The most important finding regarding lipophilin B expression in the present study was that it is concordant to that of mammaglobin A in most tissues tested. It has been previously reported, that mammaglobin A and lipophilin B are significantly co-expressed in breast cancer [
14,
19,
20], and their proteins are bonded in an antiparallel manner forming a covalent complex [
19,
20]. In the present study we found that their co-expression is not restricted to breast tumors, but is also present in normal breast tissue, as well as normal and malignant tissue from the uterus, ovaries, and uterine cervix. On the other hand, in normal and malignant prostate and kidney tissue lipophilin B was abundantly expressed while mammaglobin A was entirely absent. Interestingly, the only gastric and two rectal tumors expressing mammaglobin A expressed lipophilin B as well, but this was not seen in lung cancer. Altogether, these data suggest that expression of the two genes, which are both localized on the same cluster on chromosome 11q13, is probably regulated by common transcriptional mechanisms.
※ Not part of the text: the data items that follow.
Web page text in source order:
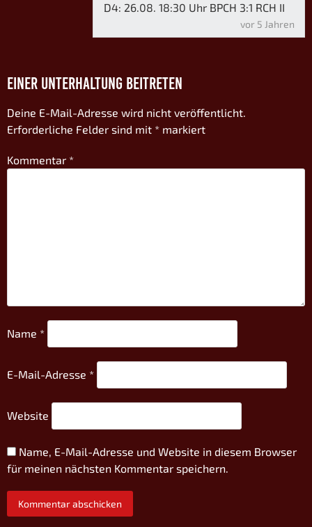
vor 5 Jahren
D4: 26.08. 18:30 Uhr BPCH 3:1 RCH II
EINER UNTERHALTUNG BEITRETEN
Deine E-Mail-Adresse wird nicht veröffentlicht.
Erforderliche Felder sind mit * markiert
Kommentar *
Name *
E-Mail-Adresse *
Website
Name, E-Mail-Adresse und Website in diesem Browser
für meinen nächsten Kommentar speichern.
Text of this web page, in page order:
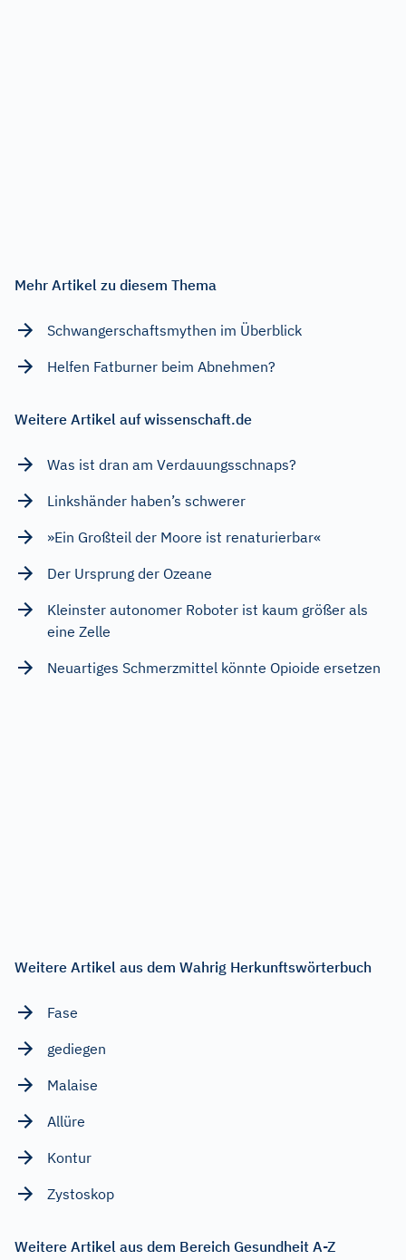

It is also reasonable to expect, that serum antibodies against lipophilin B or against its complex with mammaglobin A, as those previously detected in breast cancer patients [
18], could also be found in patients with gynecologic tumors.
Conclusion
Systematic expression analysis of a panel of solid tumors and normal tissues showed that mammaglobin A and lipophilin B are abundantly expressed in malignant and normal tissues of the breast and the female genital tract, namely the cervix, uterus, and ovary, while lower expression levels were rarely found in other tumors and normal tissues. Intriguingly, the expression pattern of the two genes was highly concordant in most tissues tested, suggesting common regulatory transcriptional mechanisms. Use of mammaglobin A and its complex with lipophilin B in breast cancer diagnosis might lead to less specific results than previously expected, but these markers could also be used in diagnosis of gynecologic cancer. The potential use of mammaglobin A as an immunotherapeutic target might be limited, due to the possibility of autoimmune toxicity.
Competing interests
The author(s) declare that they have no competing interests.
Authors' contributions
MZ: participated in design of the study, data analysis, data interpretation and drafted the manuscript; BP: carried out the molecular studies, and critically revised the manuscript; AD: supported with pathological expertise in data interpretation and critically revised the manuscript; FF: established and performed the mammaglobin A immunohistochemistry analysis; GK: pathologist that analyzed the mammaglobin A immunohistochemistry study and critically revised the manuscript; RK: participated in design and coordination of the study, and critically revised the manuscript; ED conceived the study, participated in study design and coordination, molecular and data analysis, data interpretation and drafting of the manuscript.